In this section the paper first considers what would happen if the principal gave the agent the authority to choose policy in the first period, and then considers whether the principal would endogenously choose to do so.

In the GC game:

  • The principal's choices in period 2 remain unchanged.
  • However, the agent now chooses his ideal point as the policy in period 1.
  • Recall that the total utility is the sum over the two periods with the second period discounted.
    • Therefore the agent invests more heavily in capacity and realized implementation is higher, as compared with the standard GC model, particularly if the discount factor is low so the second period gets little weighting.
  • [math]\hat{c}_1^* \gt c_1^*\,[/math] and [math]\hat{z}_1^* \gt z_1^*\,[/math].

In the SC game:

  • There are three possibilities for the agent:
    • Choose [math]x_1 = y\,[/math] and the game is as before
    • Choose [math]x_1 = x^A\,[/math] and pay twice for the capacity investment that is only realized once (in period 2), but get some benefits from [math]x^A\,[/math] in the first period.
    • Choose [math]x_1 = x^A\,[/math] and invest nothing, taking just the benefits from the first period - this can be particularly ideal if [math]\delta\,[/math] is very low.

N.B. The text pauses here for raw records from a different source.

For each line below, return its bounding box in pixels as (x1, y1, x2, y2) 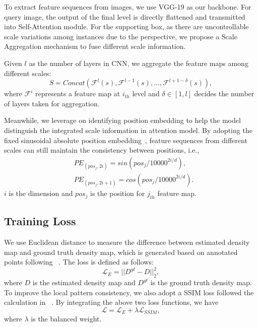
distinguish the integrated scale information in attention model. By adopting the (4, 124, 252, 135)
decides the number (194, 88, 254, 99)
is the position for (90, 188, 145, 199)
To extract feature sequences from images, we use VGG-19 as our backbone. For (4, 2, 251, 12)
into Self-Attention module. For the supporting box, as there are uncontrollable (4, 21, 249, 32)
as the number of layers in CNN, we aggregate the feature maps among (29, 57, 248, 68)
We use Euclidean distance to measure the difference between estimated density (4, 237, 250, 247)
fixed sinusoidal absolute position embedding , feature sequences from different (4, 135, 247, 145)
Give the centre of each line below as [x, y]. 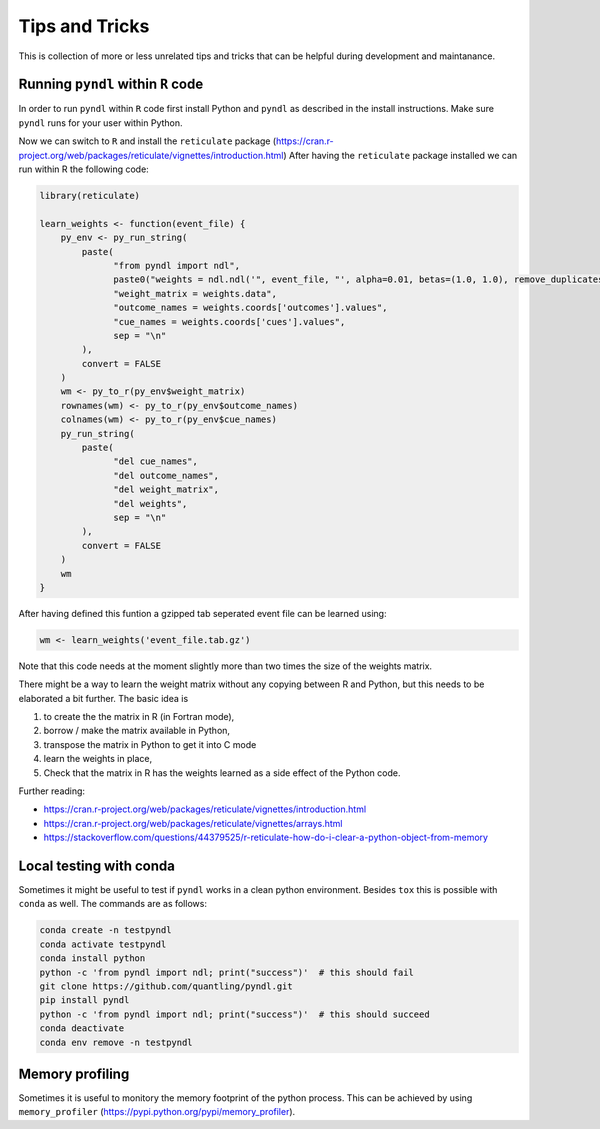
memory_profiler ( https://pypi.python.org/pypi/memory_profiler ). [157, 1112]
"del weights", [150, 503]
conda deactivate [82, 1028]
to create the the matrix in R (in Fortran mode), [139, 717]
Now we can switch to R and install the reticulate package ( [147, 141]
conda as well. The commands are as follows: [112, 904]
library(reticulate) [89, 195]
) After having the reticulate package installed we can [400, 155]
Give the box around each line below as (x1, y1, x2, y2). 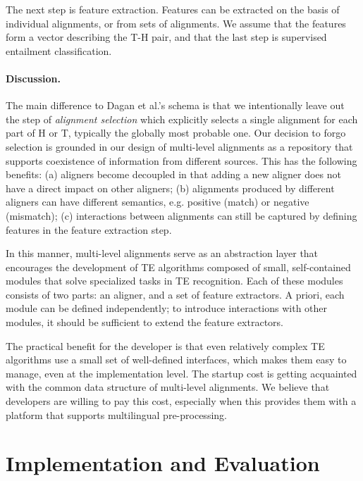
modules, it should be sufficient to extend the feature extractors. (6, 315, 283, 330)
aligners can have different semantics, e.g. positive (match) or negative (6, 194, 309, 209)
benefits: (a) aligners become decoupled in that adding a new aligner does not (6, 167, 341, 182)
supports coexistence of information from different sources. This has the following (6, 153, 357, 168)
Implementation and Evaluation (6, 449, 320, 477)
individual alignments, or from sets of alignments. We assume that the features (6, 15, 346, 30)
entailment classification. (6, 43, 112, 58)
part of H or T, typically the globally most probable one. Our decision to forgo (6, 125, 346, 140)
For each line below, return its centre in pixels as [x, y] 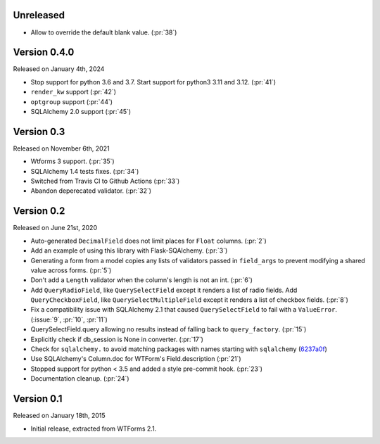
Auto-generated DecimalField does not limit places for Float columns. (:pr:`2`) [148, 241]
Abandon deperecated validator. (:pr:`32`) [91, 191]
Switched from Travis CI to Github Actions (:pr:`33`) [105, 181]
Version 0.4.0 [44, 52]
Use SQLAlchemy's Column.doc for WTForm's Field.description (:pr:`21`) [136, 359]
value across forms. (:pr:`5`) [71, 270]
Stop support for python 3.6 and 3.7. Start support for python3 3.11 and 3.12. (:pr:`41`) [153, 82]
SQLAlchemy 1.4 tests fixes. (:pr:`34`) [85, 171]
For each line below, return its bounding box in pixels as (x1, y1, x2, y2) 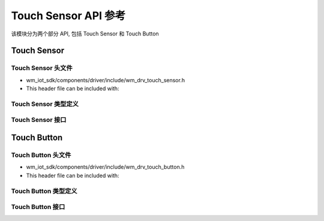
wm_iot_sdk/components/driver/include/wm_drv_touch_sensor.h (26, 76, 185, 83)
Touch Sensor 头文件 (11, 64, 73, 72)
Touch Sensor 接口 (11, 116, 67, 124)
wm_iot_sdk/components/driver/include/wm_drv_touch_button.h (26, 163, 185, 171)
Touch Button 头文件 (11, 151, 71, 159)
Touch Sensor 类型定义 (11, 100, 79, 108)
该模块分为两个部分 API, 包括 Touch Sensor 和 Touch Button (11, 30, 159, 37)
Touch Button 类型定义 (11, 187, 77, 195)
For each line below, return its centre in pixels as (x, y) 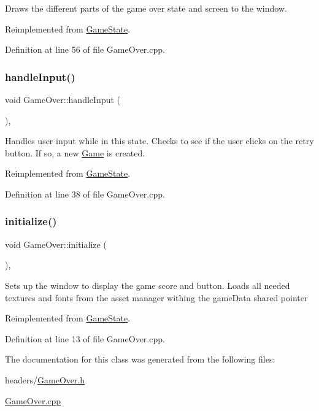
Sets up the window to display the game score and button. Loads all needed (148, 285)
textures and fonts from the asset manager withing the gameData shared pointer (156, 297)
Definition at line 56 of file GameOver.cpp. (85, 49)
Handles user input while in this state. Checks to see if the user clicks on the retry (159, 141)
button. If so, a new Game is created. (75, 152)
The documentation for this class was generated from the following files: (140, 359)
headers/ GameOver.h (45, 379)
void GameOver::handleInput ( (63, 99)
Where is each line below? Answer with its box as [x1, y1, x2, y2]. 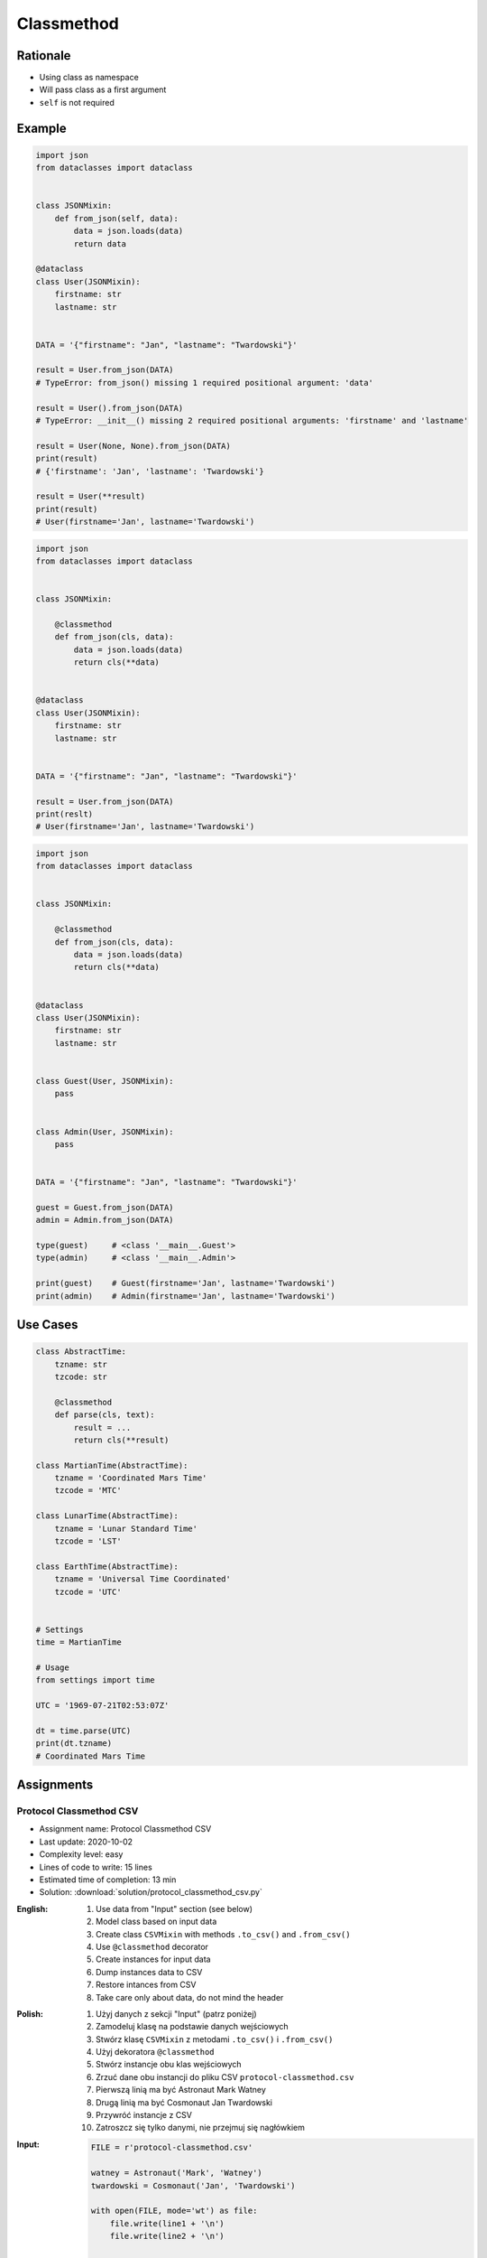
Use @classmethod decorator [96, 1941, 209, 1952]
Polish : [16, 2008, 44, 2019]
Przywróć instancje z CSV [96, 2110, 193, 2121]
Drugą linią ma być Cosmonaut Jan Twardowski [96, 2096, 272, 2108]
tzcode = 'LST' [54, 1536, 122, 1546]
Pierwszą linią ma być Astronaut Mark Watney [96, 2085, 266, 2095]
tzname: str [54, 1359, 108, 1369]
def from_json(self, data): [54, 213, 179, 223]
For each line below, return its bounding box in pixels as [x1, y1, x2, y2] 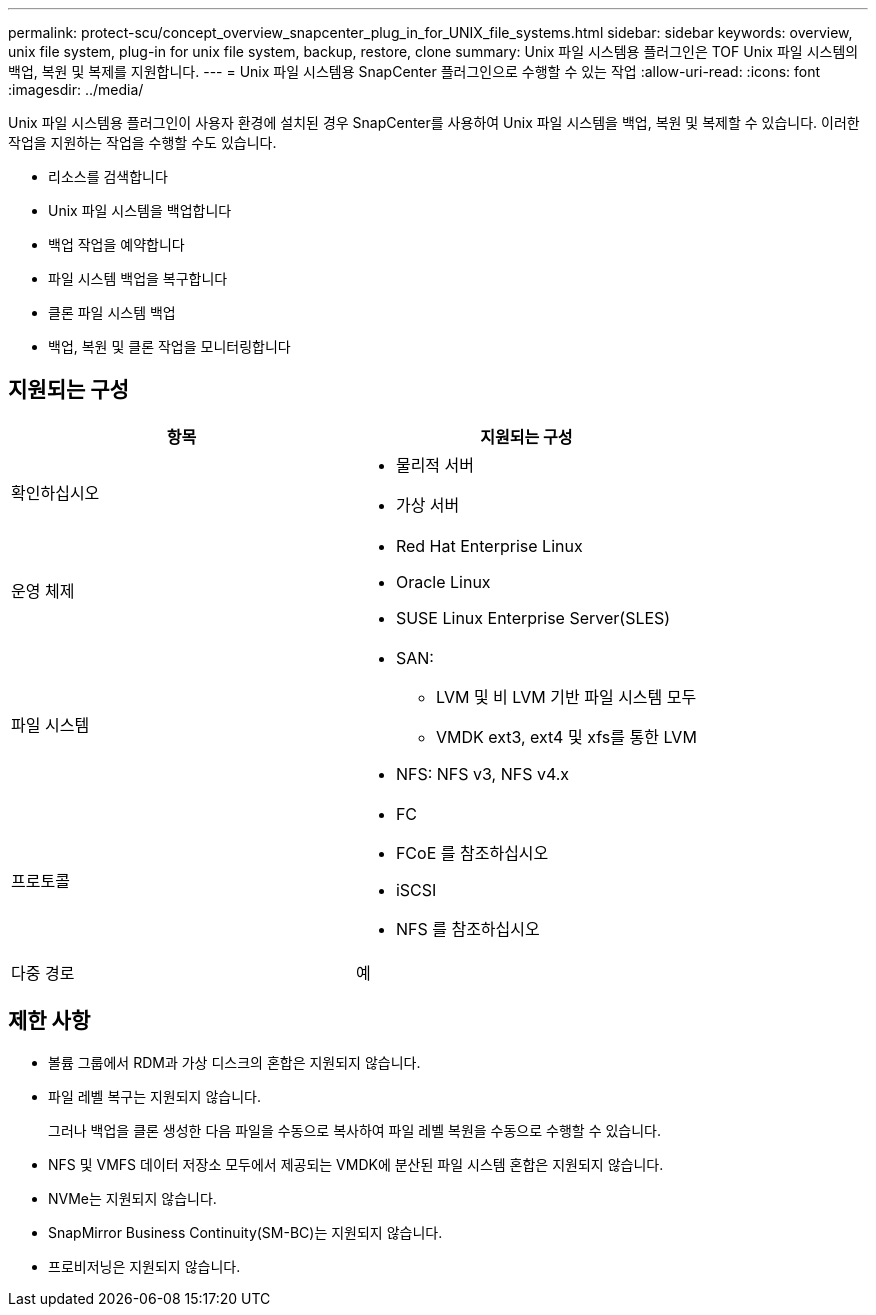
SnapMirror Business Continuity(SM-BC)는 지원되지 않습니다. [48, 1223, 443, 1241]
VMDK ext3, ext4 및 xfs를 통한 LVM [435, 726, 697, 747]
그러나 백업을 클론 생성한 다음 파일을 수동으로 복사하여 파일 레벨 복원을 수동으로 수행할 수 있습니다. [48, 1121, 661, 1139]
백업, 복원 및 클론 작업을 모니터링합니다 [48, 338, 291, 355]
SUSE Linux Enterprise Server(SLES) [395, 607, 671, 628]
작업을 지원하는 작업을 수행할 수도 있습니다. [8, 134, 277, 151]
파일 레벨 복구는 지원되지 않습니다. [48, 1087, 261, 1105]
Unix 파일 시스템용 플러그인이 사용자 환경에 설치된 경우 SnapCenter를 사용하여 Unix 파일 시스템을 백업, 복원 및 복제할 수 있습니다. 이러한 [8, 114, 860, 131]
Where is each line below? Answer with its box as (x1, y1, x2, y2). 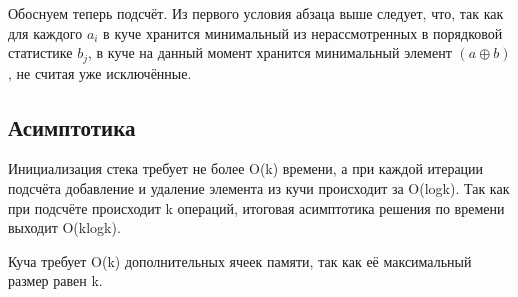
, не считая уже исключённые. (8, 62, 192, 83)
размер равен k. (8, 270, 103, 291)
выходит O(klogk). (8, 217, 121, 238)
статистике (8, 42, 73, 63)
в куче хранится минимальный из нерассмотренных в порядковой (103, 22, 503, 43)
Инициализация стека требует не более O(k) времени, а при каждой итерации (8, 158, 484, 179)
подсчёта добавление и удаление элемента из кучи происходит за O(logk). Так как (8, 178, 510, 199)
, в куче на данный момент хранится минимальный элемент (87, 42, 452, 63)
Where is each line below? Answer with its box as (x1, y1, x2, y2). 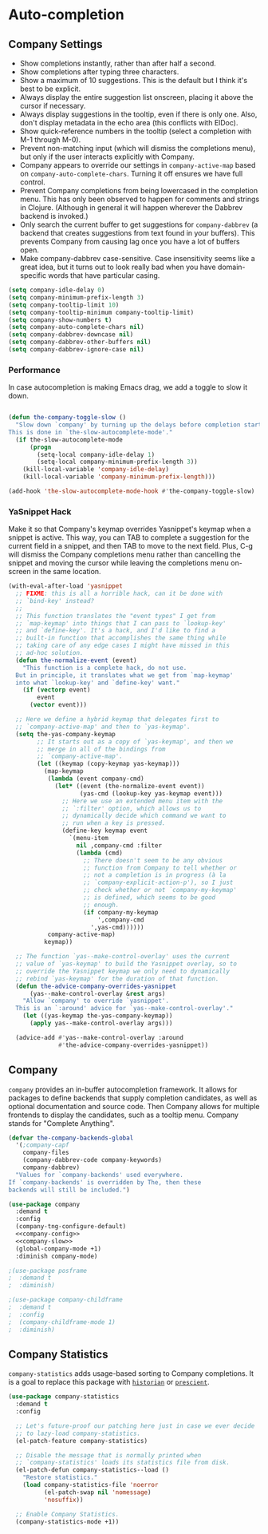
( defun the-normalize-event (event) (15, 656, 137, 664)
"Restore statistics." (22, 1473, 98, 1482)
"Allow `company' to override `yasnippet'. (22, 997, 170, 1005)
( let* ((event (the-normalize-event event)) (54, 782, 205, 790)
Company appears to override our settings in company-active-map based (19, 161, 256, 169)
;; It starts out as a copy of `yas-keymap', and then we (37, 737, 234, 746)
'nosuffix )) (43, 1496, 84, 1504)
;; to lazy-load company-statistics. (15, 1429, 141, 1437)
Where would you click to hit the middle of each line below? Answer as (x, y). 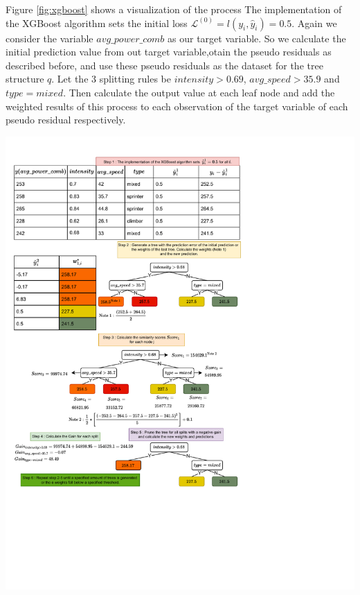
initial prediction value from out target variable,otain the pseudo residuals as (169, 52)
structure (25, 79)
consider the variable (49, 38)
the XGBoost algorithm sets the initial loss (97, 23)
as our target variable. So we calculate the (257, 38)
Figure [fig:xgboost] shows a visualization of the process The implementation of (174, 9)
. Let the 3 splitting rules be (111, 79)
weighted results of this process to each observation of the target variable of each (177, 106)

In choosing delegation endogenously:

  • The payoffs from the two GC games (to the principal) are compared. Under "many functional assumptions" [math]P\,[/math] is less likely to delegate as the distance between [math]x^A\,[/math] and [math]x^P\,[/math] diverge.
  • In the SC game, delegating authority to the agent is weakly dominated.